To add libraries to Spark, you can do so by adding maven dependencies on separate lines. Please note that we only support compile and exclude_group commands in the syntax today.

compile "commons-io:commons-io:2.6"
compile("org.apache.hadoop:hadoop-aws:2.8.3") { exclude group ‘javax.servlet’, module: ‘servlet-api’}

In addition to any libraries that you include in your custom image list, Spark comes with many libraries already installed, and Zepl installs multiple Spark libraries to the image necessary for Zepl to function well. If you try to install a different version of these libraries, it is possible you may run into a compatibility issue. You can always see what versions of libraries you have installed in your image by running the following code in the notebook:

%pyspark
!ls /usr/zepl/interpreter/lib/

As of July 2020, the list of libraries we install for Spark in a custom image are the following:

interpreterDatasource "mysql:mysql-connector-java:8.0.18"
interpreterDatasource "org.postgresql:postgresql:42.2.8"
interpreterDatasource "net.snowflake:snowflake-jdbc:3.12.5"
interpreterDatasource "com.sap.cloud.db.jdbc:ngdbc:2.4.63"
interpreterDatasource "com.aliyun.odps:odps-jdbc:3.1.0"
interpreterDatasource "com.google.cloud.spark:spark-bigquery-with-dependencies_2.11:0.15.1-beta"
interpreterDatasource "com.aliyun.odps:odps-jdbc:3.1.0"
interpreterDatasource("com.datastax.spark:spark-cassandra-connector_2.11:2.0.11")
interpreterDatasource("net.snowflake:spark-snowflake_2.11:2.7.1-spark_2.2")
interpreterDatasource("org.apache.spark:spark-hive_2.11:2.2.1")

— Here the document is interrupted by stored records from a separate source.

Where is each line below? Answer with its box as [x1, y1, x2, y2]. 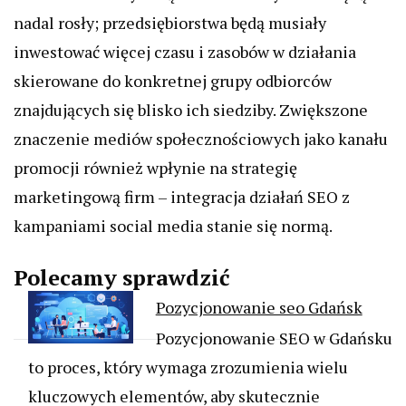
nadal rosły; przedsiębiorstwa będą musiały [14, 12, 326, 34]
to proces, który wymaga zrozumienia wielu [28, 356, 348, 378]
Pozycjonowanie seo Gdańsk [155, 296, 362, 318]
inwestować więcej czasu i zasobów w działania [14, 41, 356, 63]
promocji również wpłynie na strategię [14, 157, 297, 179]
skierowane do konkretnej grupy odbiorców [14, 70, 332, 92]
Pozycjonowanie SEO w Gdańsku [155, 327, 392, 349]
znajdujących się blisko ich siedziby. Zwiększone [14, 99, 368, 121]
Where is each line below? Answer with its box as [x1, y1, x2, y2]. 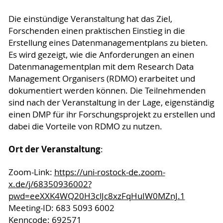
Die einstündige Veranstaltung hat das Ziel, [8, 13, 172, 24]
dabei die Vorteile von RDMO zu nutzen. [8, 120, 162, 132]
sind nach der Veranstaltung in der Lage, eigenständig [8, 97, 214, 108]
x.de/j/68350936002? [8, 178, 92, 190]
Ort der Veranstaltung [8, 143, 101, 155]
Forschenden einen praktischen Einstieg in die [8, 25, 185, 36]
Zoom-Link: [8, 166, 54, 178]
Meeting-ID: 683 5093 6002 [8, 202, 114, 214]

Adding System Dependencies

You can add environmental variables and packages to your image with this feature. This can be helpful because certain libraries sometimes require underlying infrastructure to be installed to or environment variables set in the image for certain libraries to work properly.

You can set an environment variable with very simple syntax:

VAR1=123
VAR2=456

You can install packages from github directories with maven syntax.

Custom Image Management

Custom Images can easily be managed and analyzed from the Custom Images management console. For any existing image that you have created, you can see what it is called, who created the image, if the image successfully created, when it was created, and what notebooks are associated with the image.

For any Custom Image that you are curious in learning more about, you can click on the row to learn more about how that custom image was constructed. Under the actions menu for custom images, you can perform the following operations:

Clone: This lets you use an existing image as a template to modify while creating a new image Edit: This lets the creator of an image modify the configuration of the image Delete: This lets the creator of an image delete the image Set as Default: This sets an image as the default image for all users in an organization

Using a Custom Image In A Notebook

When you are creating a new notebook, you must select the Custom Image you want to use to execute code from that notebook.

In the notebook, we’ve designed a toolbar on the right hand side which helps you see what interpreters and libraries are available for you to use in your custom image.

You can change this selection at any time for a given notebook by editing the notebook settings. To do so, your container must be shut down.